Die Beklagte verteidigt das angefochtene Urteil und bittet nach Maßgabe ihres Schriftsatzes vom 14.03.2008 (GA 420 ff.) um Zurückweisung der Berufung. Ihre Haftung käme allenfalls in Betracht, wenn sie den Brand grob fahrlässig verursacht hätte. Das Landgericht habe zutreffend eine grobe Fahrlässigkeit auch von Repräsentanten nicht festgestellt. Wenn die Voraussetzungen des § 61 VVG nicht gegeben seien, scheide aufgrund des Regressverzichts ein Schadensersatzanspruch gleich aus welchem Rechtsgrund aus. Hinsichtlich des hier allenfalls in Betracht kommenden Unterlassens seien die Voraussetzungen des § 61 VVG nicht erfüllt. Im Übrigen bestreitet sie die Erstattungsfähigkeit der Kosten für die Gutachten zur Schadenshöhe und zur Brandursache.

Wegen der weiteren Einzelheiten des Sach- und Streitstandes wird auf den vorgetragenen Inhalt der in beiden Instanzen gewechselten Schriftsätze der Parteien einschließlich der zu den Akten gereichten schriftlichen Unterlagen sowie auf den Akteninhalt im Übrigen Bezug genommen.

Die Akte 431 UJs 547/02 StA Wuppertal war zu Beweiszwecken Gegenstand der mündlichen Verhandlung.

II.

Die zulässige Berufung hat in der Sache keinen Erfolg.
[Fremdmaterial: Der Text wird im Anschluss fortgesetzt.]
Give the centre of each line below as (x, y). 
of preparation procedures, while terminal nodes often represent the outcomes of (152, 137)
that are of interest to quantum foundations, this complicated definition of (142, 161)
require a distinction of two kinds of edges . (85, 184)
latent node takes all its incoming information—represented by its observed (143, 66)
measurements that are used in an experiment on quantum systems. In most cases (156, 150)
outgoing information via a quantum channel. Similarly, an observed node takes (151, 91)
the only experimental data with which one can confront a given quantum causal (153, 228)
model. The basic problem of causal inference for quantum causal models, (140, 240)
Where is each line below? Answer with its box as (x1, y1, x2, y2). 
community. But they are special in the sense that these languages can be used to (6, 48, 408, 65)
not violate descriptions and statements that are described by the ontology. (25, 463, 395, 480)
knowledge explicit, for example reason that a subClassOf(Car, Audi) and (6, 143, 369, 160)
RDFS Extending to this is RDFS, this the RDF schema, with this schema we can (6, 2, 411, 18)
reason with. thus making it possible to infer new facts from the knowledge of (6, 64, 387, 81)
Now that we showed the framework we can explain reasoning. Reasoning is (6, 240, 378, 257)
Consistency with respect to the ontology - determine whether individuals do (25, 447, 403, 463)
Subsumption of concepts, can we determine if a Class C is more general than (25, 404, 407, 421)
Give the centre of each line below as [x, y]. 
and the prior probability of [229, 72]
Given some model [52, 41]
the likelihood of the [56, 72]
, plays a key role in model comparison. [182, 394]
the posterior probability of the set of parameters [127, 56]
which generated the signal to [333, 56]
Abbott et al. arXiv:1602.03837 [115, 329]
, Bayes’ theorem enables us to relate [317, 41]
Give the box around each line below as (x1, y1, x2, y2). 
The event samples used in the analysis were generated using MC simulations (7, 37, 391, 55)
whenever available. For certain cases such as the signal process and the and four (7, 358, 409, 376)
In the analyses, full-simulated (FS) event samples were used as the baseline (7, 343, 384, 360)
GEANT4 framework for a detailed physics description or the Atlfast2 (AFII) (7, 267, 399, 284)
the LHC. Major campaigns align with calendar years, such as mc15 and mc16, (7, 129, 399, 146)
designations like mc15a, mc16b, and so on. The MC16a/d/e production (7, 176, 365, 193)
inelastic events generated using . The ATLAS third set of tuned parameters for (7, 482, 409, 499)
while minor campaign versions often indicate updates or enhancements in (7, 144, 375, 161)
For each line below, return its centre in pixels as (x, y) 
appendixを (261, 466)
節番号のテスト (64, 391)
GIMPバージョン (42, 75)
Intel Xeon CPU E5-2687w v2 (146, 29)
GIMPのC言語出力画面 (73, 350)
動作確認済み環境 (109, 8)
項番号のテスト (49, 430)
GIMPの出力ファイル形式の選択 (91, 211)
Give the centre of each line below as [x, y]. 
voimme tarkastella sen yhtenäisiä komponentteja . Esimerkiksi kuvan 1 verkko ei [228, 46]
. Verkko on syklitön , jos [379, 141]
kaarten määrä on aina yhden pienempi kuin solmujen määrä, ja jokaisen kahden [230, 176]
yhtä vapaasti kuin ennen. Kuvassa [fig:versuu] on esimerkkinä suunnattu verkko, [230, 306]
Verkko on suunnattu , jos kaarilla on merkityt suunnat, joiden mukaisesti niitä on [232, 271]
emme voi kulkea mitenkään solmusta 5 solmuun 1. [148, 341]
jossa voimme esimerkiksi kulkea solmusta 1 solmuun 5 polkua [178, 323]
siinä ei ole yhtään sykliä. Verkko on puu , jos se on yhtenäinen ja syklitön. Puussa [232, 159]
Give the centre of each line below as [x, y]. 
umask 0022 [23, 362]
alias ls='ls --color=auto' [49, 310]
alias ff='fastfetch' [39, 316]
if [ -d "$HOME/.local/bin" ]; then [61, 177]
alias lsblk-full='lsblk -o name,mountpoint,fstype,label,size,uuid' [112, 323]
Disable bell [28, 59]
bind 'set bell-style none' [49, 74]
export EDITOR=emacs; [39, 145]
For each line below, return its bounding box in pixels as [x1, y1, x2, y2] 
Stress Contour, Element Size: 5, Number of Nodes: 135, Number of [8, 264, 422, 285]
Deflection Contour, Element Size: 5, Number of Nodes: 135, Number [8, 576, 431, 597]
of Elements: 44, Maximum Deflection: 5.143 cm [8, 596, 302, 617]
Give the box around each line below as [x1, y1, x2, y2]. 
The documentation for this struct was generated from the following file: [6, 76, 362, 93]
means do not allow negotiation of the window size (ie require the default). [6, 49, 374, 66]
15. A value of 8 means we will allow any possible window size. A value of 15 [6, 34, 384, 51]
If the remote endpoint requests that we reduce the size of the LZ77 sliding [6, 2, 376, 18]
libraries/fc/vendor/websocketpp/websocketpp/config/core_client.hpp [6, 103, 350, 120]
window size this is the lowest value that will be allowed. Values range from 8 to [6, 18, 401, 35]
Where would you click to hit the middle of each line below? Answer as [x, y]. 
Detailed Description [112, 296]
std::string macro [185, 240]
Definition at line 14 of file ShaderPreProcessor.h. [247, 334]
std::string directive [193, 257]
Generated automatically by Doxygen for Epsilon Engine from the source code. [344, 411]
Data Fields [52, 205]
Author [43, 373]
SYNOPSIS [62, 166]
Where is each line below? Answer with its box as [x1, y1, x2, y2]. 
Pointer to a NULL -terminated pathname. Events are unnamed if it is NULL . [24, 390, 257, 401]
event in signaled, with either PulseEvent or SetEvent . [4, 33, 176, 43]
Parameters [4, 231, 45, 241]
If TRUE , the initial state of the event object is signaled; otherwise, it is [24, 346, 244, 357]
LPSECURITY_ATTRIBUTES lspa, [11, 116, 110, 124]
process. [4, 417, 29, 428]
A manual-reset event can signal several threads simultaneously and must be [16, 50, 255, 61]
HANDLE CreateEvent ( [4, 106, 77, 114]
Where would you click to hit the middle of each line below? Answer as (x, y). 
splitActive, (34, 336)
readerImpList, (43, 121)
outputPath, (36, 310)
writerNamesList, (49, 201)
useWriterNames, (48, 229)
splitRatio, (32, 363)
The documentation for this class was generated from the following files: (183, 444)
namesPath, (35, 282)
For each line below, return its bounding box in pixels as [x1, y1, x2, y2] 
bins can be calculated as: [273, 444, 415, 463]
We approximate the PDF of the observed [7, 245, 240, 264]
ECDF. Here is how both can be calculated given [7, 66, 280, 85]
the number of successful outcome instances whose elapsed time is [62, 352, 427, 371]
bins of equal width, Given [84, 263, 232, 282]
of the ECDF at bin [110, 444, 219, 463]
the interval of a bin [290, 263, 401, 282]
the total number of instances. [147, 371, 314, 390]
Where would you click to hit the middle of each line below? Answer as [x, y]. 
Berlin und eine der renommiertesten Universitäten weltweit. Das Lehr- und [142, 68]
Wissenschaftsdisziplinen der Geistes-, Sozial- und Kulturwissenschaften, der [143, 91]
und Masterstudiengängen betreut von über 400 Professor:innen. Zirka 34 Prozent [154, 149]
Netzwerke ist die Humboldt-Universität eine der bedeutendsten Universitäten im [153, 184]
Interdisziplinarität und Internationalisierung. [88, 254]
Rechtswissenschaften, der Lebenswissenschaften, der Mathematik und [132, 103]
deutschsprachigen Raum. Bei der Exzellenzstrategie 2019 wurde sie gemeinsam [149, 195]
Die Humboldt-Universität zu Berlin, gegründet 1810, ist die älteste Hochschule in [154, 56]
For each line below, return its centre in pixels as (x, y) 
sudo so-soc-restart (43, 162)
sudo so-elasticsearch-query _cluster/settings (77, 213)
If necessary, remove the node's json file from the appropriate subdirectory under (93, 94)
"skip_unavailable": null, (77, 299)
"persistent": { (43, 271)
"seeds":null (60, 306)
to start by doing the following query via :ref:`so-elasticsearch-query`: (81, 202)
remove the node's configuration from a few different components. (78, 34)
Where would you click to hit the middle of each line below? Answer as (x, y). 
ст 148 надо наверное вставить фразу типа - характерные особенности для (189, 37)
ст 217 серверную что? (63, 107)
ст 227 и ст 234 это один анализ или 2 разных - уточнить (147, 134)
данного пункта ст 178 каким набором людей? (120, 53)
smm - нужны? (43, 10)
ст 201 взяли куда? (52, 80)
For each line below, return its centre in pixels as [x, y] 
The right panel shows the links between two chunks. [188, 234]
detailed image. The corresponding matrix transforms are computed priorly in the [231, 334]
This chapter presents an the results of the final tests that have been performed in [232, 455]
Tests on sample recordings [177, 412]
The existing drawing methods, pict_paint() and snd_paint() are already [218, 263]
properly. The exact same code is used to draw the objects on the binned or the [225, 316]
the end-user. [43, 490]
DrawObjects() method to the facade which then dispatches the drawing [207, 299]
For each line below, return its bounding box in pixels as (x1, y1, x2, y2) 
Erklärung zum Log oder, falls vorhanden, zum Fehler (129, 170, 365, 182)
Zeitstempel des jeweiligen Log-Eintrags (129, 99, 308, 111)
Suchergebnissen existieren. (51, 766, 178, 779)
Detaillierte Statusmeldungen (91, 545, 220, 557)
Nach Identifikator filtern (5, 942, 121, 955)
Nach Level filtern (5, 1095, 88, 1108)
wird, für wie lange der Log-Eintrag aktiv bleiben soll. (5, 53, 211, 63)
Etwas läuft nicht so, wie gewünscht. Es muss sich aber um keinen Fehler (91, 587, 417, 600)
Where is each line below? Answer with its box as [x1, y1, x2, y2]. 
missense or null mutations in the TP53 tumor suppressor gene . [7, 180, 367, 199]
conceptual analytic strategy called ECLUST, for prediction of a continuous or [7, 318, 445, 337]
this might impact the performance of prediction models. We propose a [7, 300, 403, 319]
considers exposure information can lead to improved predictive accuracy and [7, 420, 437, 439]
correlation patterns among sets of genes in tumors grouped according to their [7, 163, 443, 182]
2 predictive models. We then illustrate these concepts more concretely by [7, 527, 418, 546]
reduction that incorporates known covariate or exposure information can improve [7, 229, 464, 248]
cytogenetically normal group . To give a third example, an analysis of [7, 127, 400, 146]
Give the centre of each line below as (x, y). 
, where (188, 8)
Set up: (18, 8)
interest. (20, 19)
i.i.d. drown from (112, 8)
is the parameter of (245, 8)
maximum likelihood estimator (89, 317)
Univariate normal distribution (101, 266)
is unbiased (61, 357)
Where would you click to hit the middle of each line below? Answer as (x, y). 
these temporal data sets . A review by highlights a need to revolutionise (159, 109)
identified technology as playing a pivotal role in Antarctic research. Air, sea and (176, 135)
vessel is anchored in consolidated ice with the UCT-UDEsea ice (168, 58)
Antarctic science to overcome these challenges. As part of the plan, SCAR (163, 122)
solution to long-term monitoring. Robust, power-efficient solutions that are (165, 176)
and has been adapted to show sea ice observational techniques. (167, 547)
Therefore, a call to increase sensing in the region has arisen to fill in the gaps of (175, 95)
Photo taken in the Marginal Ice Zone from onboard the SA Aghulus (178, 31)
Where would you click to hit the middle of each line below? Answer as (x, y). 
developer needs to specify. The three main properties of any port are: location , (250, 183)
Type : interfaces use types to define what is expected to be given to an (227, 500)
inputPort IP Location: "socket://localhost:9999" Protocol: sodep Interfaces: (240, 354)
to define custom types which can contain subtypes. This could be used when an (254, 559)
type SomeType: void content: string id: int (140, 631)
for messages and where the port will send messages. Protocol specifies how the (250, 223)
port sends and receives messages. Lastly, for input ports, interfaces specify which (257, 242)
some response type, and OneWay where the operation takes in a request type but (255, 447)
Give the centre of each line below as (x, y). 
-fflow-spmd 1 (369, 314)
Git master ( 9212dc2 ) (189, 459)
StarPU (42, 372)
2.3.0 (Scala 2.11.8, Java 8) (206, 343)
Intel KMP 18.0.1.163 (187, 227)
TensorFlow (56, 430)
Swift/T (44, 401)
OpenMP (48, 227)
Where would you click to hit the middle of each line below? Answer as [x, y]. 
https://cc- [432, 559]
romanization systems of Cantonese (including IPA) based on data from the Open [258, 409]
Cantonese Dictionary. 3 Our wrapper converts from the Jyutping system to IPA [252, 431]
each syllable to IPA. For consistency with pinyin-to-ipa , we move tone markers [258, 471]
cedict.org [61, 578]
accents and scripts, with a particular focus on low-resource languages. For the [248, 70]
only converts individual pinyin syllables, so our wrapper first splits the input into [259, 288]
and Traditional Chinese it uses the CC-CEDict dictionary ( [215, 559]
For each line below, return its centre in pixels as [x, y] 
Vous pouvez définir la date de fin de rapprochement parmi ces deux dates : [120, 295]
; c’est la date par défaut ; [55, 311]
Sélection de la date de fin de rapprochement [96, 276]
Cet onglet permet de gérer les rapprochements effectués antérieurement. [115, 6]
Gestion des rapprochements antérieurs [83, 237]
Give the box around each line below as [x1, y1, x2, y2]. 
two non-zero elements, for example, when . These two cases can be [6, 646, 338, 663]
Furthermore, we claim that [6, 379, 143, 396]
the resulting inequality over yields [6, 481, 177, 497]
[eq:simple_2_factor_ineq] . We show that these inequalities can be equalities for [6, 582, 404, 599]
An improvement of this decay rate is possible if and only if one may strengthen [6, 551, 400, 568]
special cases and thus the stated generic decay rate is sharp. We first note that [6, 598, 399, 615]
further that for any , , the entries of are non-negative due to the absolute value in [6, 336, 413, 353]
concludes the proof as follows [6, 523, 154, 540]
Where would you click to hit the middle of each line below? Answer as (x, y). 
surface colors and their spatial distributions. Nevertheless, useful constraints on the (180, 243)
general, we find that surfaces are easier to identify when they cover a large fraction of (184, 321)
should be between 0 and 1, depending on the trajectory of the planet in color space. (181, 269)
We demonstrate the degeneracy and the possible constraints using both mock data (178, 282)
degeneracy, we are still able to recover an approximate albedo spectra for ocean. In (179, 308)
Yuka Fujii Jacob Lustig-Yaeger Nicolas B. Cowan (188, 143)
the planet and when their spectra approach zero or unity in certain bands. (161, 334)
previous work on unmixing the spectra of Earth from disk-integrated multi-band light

Das angefochtene Urteil beruht im Ergebnis weder auf einer Rechtsverletzung (§§ 513 Abs. 1, 520 Abs. 3 Satz 2 Nr. 2, 546 ZPO) noch rechtfertigen die im Berufungsverfahren zu Grunde zu legenden Tatsachen (§§ 520 Abs. 3 Satz 2 Nr. 3, 529 Abs. 1 ZPO) eine abweichende Entscheidung. Der Senat folgt den Gründen des angefochtenen Urteils nach Maßgabe der folgenden durch das Berufungsvorbringen veranlassten Ausführungen:

Das Landgericht hat zu Recht entschieden, dass der Klägerin gegen die Beklagte aus übergegangenem Recht wegen des Brandschadens vom 08.07.2002 kein Schadensersatzanspruch in zuletzt noch geltend gemachter Höhe von 199.310,44 € zusteht. Dem Gebäudeversicherungsvertrag zwischen der Klägerin und dem Vermieter der Beklagten ist mangels gegenteiliger Erkenntnisse ein Regressverzicht der Klägerin für den Fall zu entnehmen, dass der Mieter einen Schaden durch einfache Fahrlässigkeit verursacht hat (BGH NZM 2002, 795; BGHZ 145, 393). Der Regress ist dem Gebäudeversicherer selbst dann verwehrt, wenn der Mieter - wie hier die Beklagte - haftpflichtversichert ist (BGH, NJW 2006, 3712; WuM 2007, 144). Der Senat geht mit dem Landgericht auch davon aus, dass die Klägerin, die insoweit die Darlegungs- und Beweislast trifft (statt vieler: Prölss/Martin, VVG, 26. Aufl. 1998, § 6, Anm. 14; § 61, Anm. 6), die Voraussetzungen einer Leistungsfreiheit nach § 61 VVG a.F. (analog) nicht bewiesen hat.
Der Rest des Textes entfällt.